Yeah, that was kind of the final test we had done there. And, again, that was kind of talking about the positive use of Smart Homes and the Internet of things would be used as part of that. And then basically once we had taken all the — we had had all the evaluations, we kind of coded everything up using an open coding process and we used that to help figure out what sort of accessibility issues would be necessary and sent those on as feedback to the people. And you could — well, I will dip into that a little bit in the findings.
I’m going to quickly discuss the findings and give recommendations at the end.
So using sort of this user centered design and incorporating Universal Design into the whole process, the thing that was really interesting there it was really — it was possible to see all the places where user centered design or Universal Design was needed in each step. So we knew, like, okay, in this step we need to sort of figure out the context. Okay, how are we going to involve people with disabilities or get their opinions in? What do we do in the circumstance where we’re designing, how do we make sure that their needs are taken care of? So the thing that was really great was that we could easily see all the places where we actually needed to incorporate it instead of like, oh, well, I guess we do the accessibility stuff at the evaluation stage, which is probably too late to be looking at stuff.
I think the other thing that was interesting was the accessibility champion sort of works well. The thing that helped with is that people in different countries or different partners were able to actually, okay, I know who I need to talk to about accessibility. They knew that somebody was always going to be following this up and wasn’t going to just, like — it wasn’t going to suddenly disappear. Even if it disappeared for, like, a meeting, for example, it was going to get noticed in the meeting minutes or something and when prototypes would show up, somebody would be in charge of looking at these different accessibility issues that were there. I’ll just do a quick question about how accessible the prototypes were.
I mean, like, since it was a research project and we were doing iterations, we found problems for both accessibility and usability in the evaluations. The medicine cabinet actually had an issue that it could not have its software upgraded and it could not work well with a screen reader.
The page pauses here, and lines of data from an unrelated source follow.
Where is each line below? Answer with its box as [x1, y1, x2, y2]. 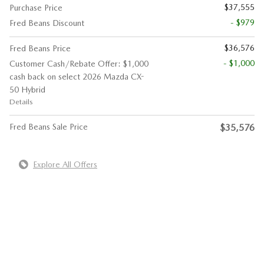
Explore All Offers [33, 159, 97, 169]
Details [9, 97, 33, 106]
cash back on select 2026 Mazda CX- [9, 71, 144, 81]
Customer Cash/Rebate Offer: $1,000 [9, 58, 148, 68]
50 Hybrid [9, 84, 45, 94]
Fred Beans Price [9, 43, 71, 53]
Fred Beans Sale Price [9, 121, 88, 131]
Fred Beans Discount [9, 18, 84, 28]
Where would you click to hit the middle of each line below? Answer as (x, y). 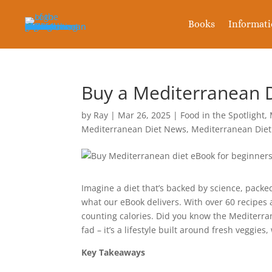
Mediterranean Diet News (134, 129)
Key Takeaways (114, 252)
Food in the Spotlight (223, 115)
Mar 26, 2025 (144, 115)
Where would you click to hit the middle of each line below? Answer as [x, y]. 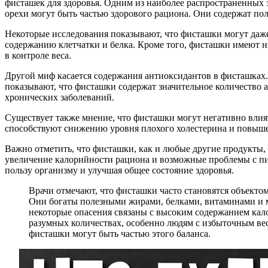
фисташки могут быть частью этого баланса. [120, 233]
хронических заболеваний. [60, 97]
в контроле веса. [38, 55]
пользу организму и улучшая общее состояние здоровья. [119, 170]
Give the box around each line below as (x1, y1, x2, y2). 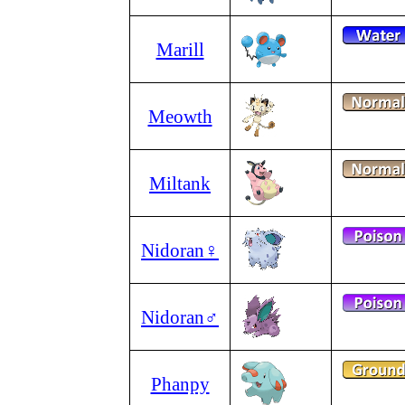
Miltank (149, 173, 211, 193)
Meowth (147, 106, 212, 127)
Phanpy (150, 373, 210, 394)
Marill (155, 39, 204, 60)
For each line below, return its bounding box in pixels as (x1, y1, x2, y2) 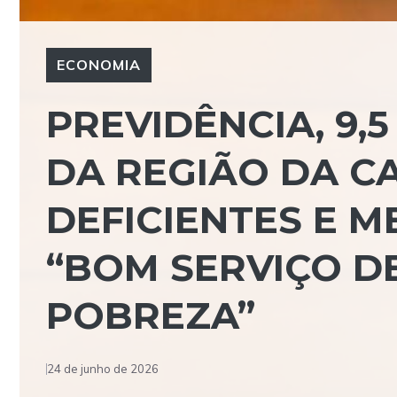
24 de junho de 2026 (47, 362, 159, 377)
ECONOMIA (57, 56, 141, 74)
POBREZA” (46, 292, 255, 339)

So actually when we had some people there — the person in the video, for example, used a magnifying glass, but we had some people that couldn’t use magnifying glasses who actually were blind and those, like we actually would had to — we actually had to kind of sit there and read those things for them because we wanted to see how they were reacting to the trust information.
The other thing I would say, though, is that we found that was actually a usability thing on the accessibility side was just basically how we presented some information. So this is a copy of the UI, a couple of the UI screens for the project. I’ll just quickly go through it. The point was, the key here, information, what was presented first, when people had the screen presented, was the security level. So we actually read what the security level was. We said, security level is one of four or one low of four. And that was great. Because they got to know what sort of the security level was at once. But the thing that was a bit more difficult was then people, when they would try to get to the next things then they would have all this great text here, which is great to know the first time, but eventually once you’re doing activity 5 or 6, like, oh, okay, I know what this text is going to say, really what I want to do is get down to these buttons and either make my decision on continuing or not continuing. And this was something that, like, well, we thought we had it in a nice hierarchy, but we realized, once you’re doing this constantly, this hierarchy is not quite as good. So what we should have probably done is, for example, move this extra textual information after the buttons, for example, or had something — some sort of hint to indicate you could find out more information if you hopped to a different spot, so as to speak.
So these were, like, issues, but the important part was to get the accessibility information up there to that level. Then we could actually find these as real bugs instead of like, oh, I can’t read the screen at all. So we thought that was important.
If we look quickly at what sort of things could be done differently, it would have been great to have included more users with different disabilities. We realized that having people with dyslexia and vision impairment doesn’t cover all possible problems people might have had. We did try to make sure things were multi-modal and people could use them. We had two agencies recruiting and had to use what we had. There are different levels of impairment. In the video somebody was using a magnifying glass. Vision impairment impaired people, half of them used Talk Back and others used other ways, like zooming the screen or using a magnifying glass. You had to be careful in finalizing requirements. This was talking about hardware issues, that the hardware had to be finalize and at some point some hardware could not be upgraded. Then we got into a big problem and were like, but we really need this version and they would be like, no, we can’t. So we got stuck.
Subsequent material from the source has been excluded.